Acai Bowl Benefits, Nutrition, And Its Side Effects

acai bowl benefits

Acai bowl benefits have a lot. Acai bowls are that they help you lose weight fast and leave you delighted, satisfied, and full. Their hypnotic textures and fresh flavors always feel indulgent and refreshingly good. Acai smoothie bowls also contain heart-healthy fats, antioxidants, and fiber, thus making them ideal for weight loss. Here we are going to discuss the benefits of the acai bowl.

Acai Bowl Benefits

Rich in antioxidants

Acai berries are high in antioxidants that help neutralize free radicals to prevent damage to your cells. Test-tube studies show that acai berries are especially high in plant compounds known as anthocyanins, including specific types like cyanidin 3-glucoside and cyanidin 3-rutinoside.

In one study, consuming acai pulp and applesauce increased levels of antioxidants in the blood in 12 healthy adults within 24 hours. Human and animal studies suggest that acai berries could be linked to lower cholesterol levels, better brain function, and decreased colon cancer cell growth due to this antioxidant content.

High in sugar and calories

Acai bowls usually contain added toppings like fruits, nuts, seeds, and granola. While these ingredients are nutritious on their own, it’s easy to go overboard with your toppings and turn a healthy snack into a high-calorie indulgence. Furthermore, acai bowls purchased from stores and restaurants are often sold in large portion sizes, sometimes containing two to three servings in a single bowl. Eating more calories than you expend each day can contribute to weight gain over time.

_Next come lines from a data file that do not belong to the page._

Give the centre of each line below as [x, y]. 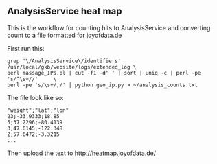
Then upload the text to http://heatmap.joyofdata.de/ [82, 153]
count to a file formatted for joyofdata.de [65, 35]
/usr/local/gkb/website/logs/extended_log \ [72, 67]
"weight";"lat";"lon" [38, 110]
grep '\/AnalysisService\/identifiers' [64, 61]
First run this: [26, 48]
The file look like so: [35, 97]
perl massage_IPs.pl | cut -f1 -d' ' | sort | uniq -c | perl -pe [104, 73]
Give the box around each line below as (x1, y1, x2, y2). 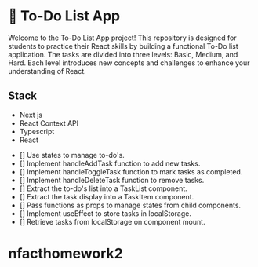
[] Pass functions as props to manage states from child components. (19, 200, 242, 210)
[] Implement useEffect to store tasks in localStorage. (19, 208, 192, 218)
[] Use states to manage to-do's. (19, 150, 125, 159)
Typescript (19, 126, 55, 136)
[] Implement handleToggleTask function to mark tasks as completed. (19, 166, 243, 176)
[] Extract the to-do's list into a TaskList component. (19, 184, 188, 193)
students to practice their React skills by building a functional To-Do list (8, 41, 239, 50)
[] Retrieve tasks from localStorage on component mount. (19, 217, 205, 226)
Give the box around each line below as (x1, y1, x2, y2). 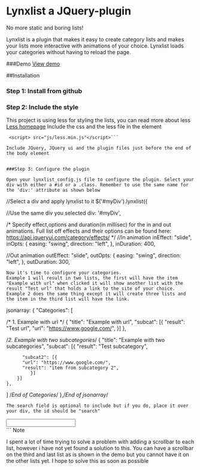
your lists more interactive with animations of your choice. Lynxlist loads (6, 42, 184, 49)
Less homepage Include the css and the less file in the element (6, 123, 162, 130)
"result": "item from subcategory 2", (22, 365, 119, 371)
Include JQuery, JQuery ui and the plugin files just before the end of (6, 145, 192, 151)
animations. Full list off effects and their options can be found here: (6, 227, 172, 235)
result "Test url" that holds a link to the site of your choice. (6, 285, 175, 292)
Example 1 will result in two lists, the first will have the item (6, 275, 178, 281)
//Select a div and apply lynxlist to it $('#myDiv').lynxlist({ (6, 198, 148, 205)
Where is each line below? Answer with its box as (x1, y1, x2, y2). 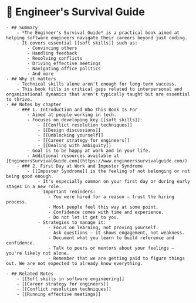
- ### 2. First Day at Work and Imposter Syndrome (16, 163, 143, 169)
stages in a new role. (6, 183, 62, 189)
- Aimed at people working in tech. (27, 111, 117, 118)
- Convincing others (27, 45, 77, 51)
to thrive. (6, 96, 33, 102)
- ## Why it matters (6, 76, 57, 81)
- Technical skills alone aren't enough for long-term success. (16, 81, 177, 87)
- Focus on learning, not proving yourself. (48, 224, 159, 230)

What’s more, commercially prepared acai bowls are high in sugar. In addition to contributing to weight gain, consuming too much added sugar can promote the development of liver problems, heart disease, and type 2 diabetes. The most recent Dietary Guidelines for Americans recommend limiting your daily added sugar intake to no more than 12 teaspoons for those following a 2,000-calorie diet, which is equal to about 48 grams of sugar. Just one 6-ounce (170-gram) acai bowl pack in around 11 grams of added sugar, or about 23% of the total daily limit.

170g Acai Bowl Nutrition

  • Calories: 211
  • Fat: 6 grams
  • Protein: 3 grams
  • Carbs: 35 grams
  • Sugar: 19 grams
  • Fiber: 7 grams

Acai Bowl Side Effects

Acai bowls — especially those that are commercially prepared — are high in calories and sugar, which could contribute to weight gain and health issues like liver problems, heart disease, and type 2 diabetes.